The unemployment rate decreased more than expected: it fell to 3.9% and is thus closer to its prior pandemic level (3.5%).
Subject to the hazards of the Covid-19 pandemic, the US labor market is barely. Only 199,000 jobs were created in December 2021, half less than the 440,000 expected by analysts, announced on Friday, January 7 the Department of Labor.
However, the unemployment rate continued to decline, and this more than expected, falling to 3.9% (- 0.3 percentage point) and thus approximation of its level prior to the pandemic (3.5 %). Already in November 2021, job creation were very lower than the expectations of economists (249,000, revised up). These figures are all the more disappointing that the data has been collected before the Omicron variant does not spread in the country.
President Joe Biden, who has made jobs and a reduction of inequalities a priority, had to comment on this report in the middle of the morning. “Employment growth was an average of 537,000 per month in 2021,” said the Department of Labor in a statement.

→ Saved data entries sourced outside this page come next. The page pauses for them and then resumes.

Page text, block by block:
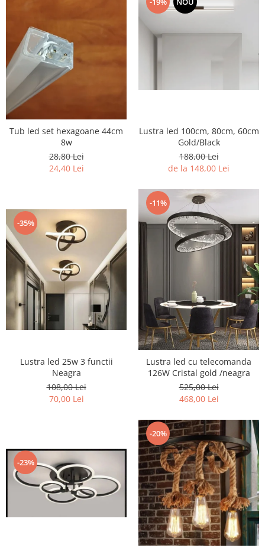
8 hexagoane led honeycomb
hexagoane led Honeycomb
personalizate
Tavan led honeycomb RGB
Tub led si conectori honeycomb
led
Tub led set hexagoane 44cm
8w
28,80 Lei
24,40 Lei
Lustra led 100cm, 80cm, 60cm
Gold/Black
188,00 Lei
de la 148,00 Lei
-35%
Lustra led 25w 3 functii
Neagra
108,00 Lei
70,00 Lei
-11%
Lustra led cu telecomanda
126W Cristal gold /neagra
525,00 Lei
468,00 Lei
-23%
-20%
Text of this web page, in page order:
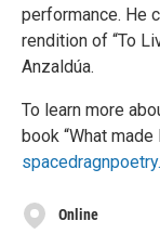
performance. He
rendition of “To
Anzaldúa.
To learn more
book “What
Online
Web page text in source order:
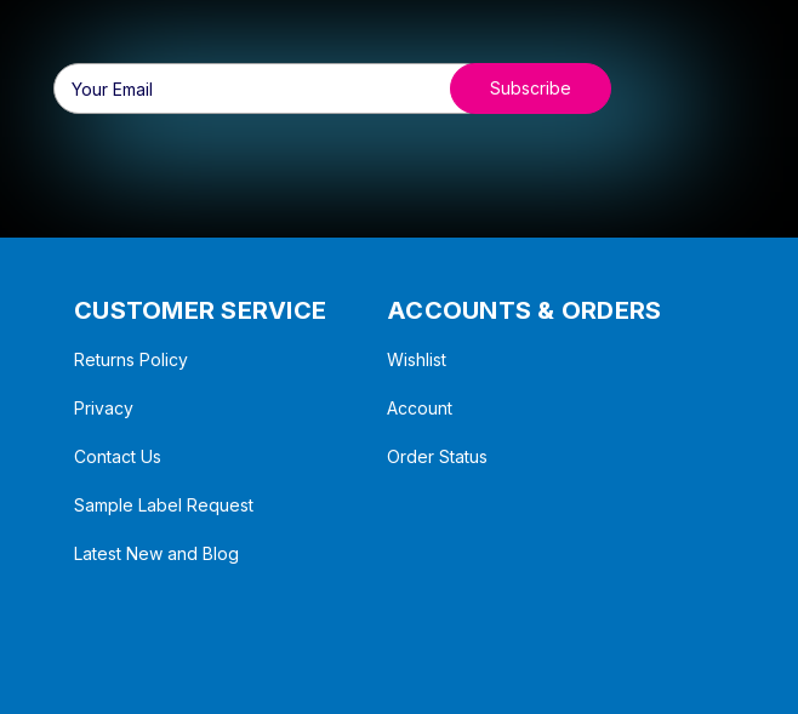
Email
Address
CUSTOMER SERVICE
Returns Policy
Privacy
Contact Us
Sample Label Request
Latest New and Blog
ACCOUNTS & ORDERS
Wishlist
Account
Order Status
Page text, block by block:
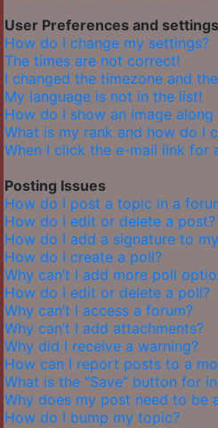
User Preferences and settings
How do I change my settings?
The times are not correct!
I changed the timezone and
My language is not in the list!
How do I show an image
What is my rank and how do I
When I click the e-mail link for
Posting Issues
How do I post a topic in a
How do I edit or delete a post?
How do I add a signature to
How do I create a poll?
Why can’t I add more poll
How do I edit or delete a poll?
Why can’t I access a forum?
Why can’t I add attachments?
Why did I receive a warning?
How can I report posts to a
What is the “Save” button for
Why does my post need to be
How do I bump my topic?
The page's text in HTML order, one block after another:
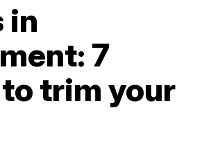
in
7
trim your
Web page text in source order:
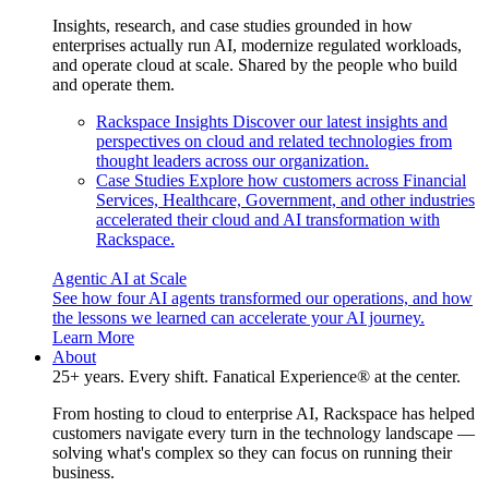
Insights, research, and case studies grounded in how
enterprises actually run AI, modernize regulated workloads,
and operate cloud at scale. Shared by the people who build
and operate them.
Rackspace Insights Discover our latest insights and
perspectives on cloud and related technologies from
thought leaders across our organization.
Case Studies Explore how customers across Financial
Services, Healthcare, Government, and other industries
accelerated their cloud and AI transformation with
Rackspace.
Agentic AI at Scale
See how four AI agents transformed our operations, and how
the lessons we learned can accelerate your AI journey.
Learn More
About
25+ years. Every shift. Fanatical Experience® at the center.
From hosting to cloud to enterprise AI, Rackspace has helped
customers navigate every turn in the technology landscape —
solving what's complex so they can focus on running their
business.
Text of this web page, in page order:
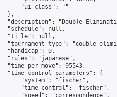
"ui_class": ""
},
"description": "Double-
"schedule": null,
"title": null,
"tournament_type":
"handicap": 0,
"rules": "japanese",
"time_per_move": 95543,
"time_control_parameters": {
"system": "fischer",
"time_control": "fischer",
"speed": "correspondence",
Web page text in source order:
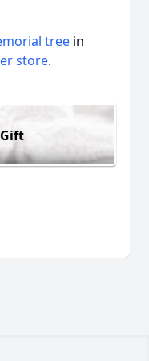
tree in
store.
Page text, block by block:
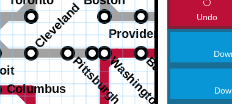
Undo
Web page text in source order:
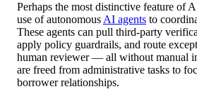
Perhaps the most distinctive feature of
use of autonomous AI agents to
These agents can pull third-party
apply policy guardrails, and route
human reviewer — all without manual
are freed from administrative tasks to
borrower relationships.
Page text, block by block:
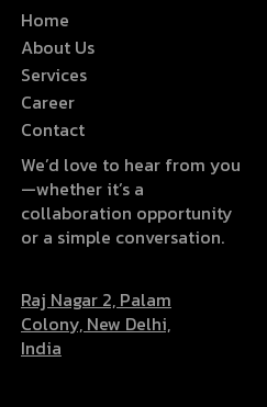
Home
About Us
Services
Career
Contact
We’d love to hear from you
—whether it’s a
collaboration opportunity
or a simple conversation.
Raj Nagar 2, Palam
Colony, New Delhi,
India

3.6 million jobs less since the Pandemic
Since April 2020, they are 18.8 million jobs that have been recreated, but there are always 3.6 million jobs in relation to the prevailing situation before the Pandemic of Covid-19. In December 2021, employment continued to grow in the recreation and hotel sector, where the pandemic ramps the most, as well as in professional and commercial services, in industry, construction and transportation. and storage.

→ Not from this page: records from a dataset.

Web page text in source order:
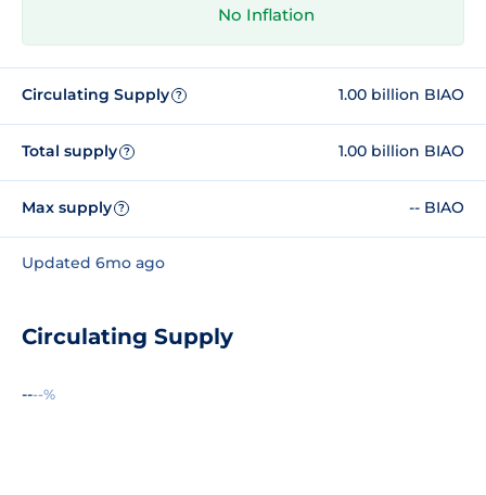
No Inflation
Circulating Supply ? 1.00 billion BIAO
Total supply ? 1.00 billion BIAO
Max supply ? -- BIAO
Updated 6mo ago
Circulating Supply
----%
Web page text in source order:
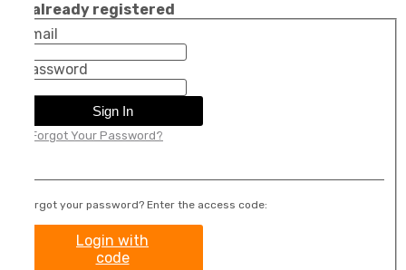
I'm already registered
Email
Password
Sign In
Forgot Your Password?
Forgot your password? Enter the access code:
Login with
code
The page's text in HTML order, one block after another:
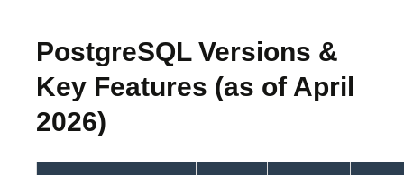
PostgreSQL Versions &
Key Features (as of April
2026)
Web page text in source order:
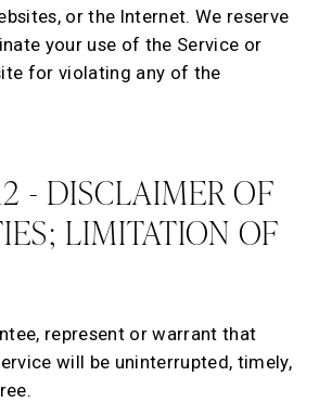
or the Internet. We reserve
your use of the Service or
for violating any of the
- DISCLAIMER OF
LIMITATION OF
represent or warrant that
will be uninterrupted, timely,
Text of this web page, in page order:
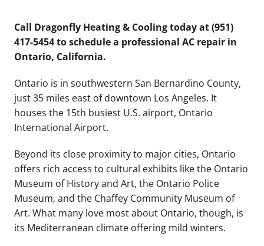
Call Dragonfly Heating & Cooling today at (951)
417-5454 to schedule a professional AC repair in
Ontario, California.
Ontario is in southwestern San Bernardino County,
just 35 miles east of downtown Los Angeles. It
houses the 15th busiest U.S. airport, Ontario
International Airport.
Beyond its close proximity to major cities, Ontario
offers rich access to cultural exhibits like the Ontario
Museum of History and Art, the Ontario Police
Museum, and the Chaffey Community Museum of
Art. What many love most about Ontario, though, is
its Mediterranean climate offering mild winters.
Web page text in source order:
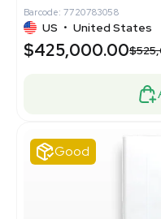
Barcode: 7720783058
US • United States
$425,000.00
Good
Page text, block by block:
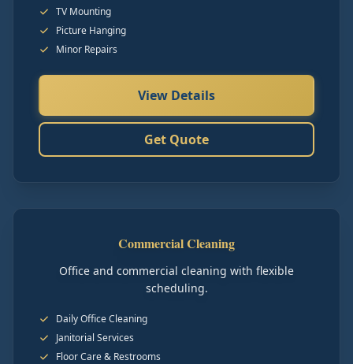
TV Mounting
Picture Hanging
Minor Repairs
View Details
Get Quote
Commercial Cleaning
Office and commercial cleaning with flexible
scheduling.
Daily Office Cleaning
Janitorial Services
Floor Care & Restrooms
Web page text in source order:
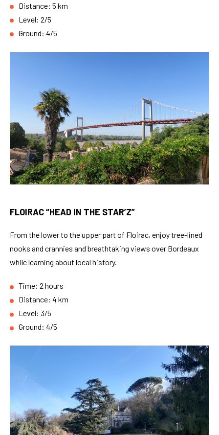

Nearly two years after the propagation of COVID-19 in the United States, industries with face-to-face interactions remain extremely vulnerable to infection levels. Many companies have postponed back to the office, sometimes indefinitely. Restaurants and theaters are in a more and more delicate situation due to chronic staff shortages and fears of new OMICRON variant infections. Some school districts have returned to distance learning, or threaten to do so, complicating the return to work, especially women.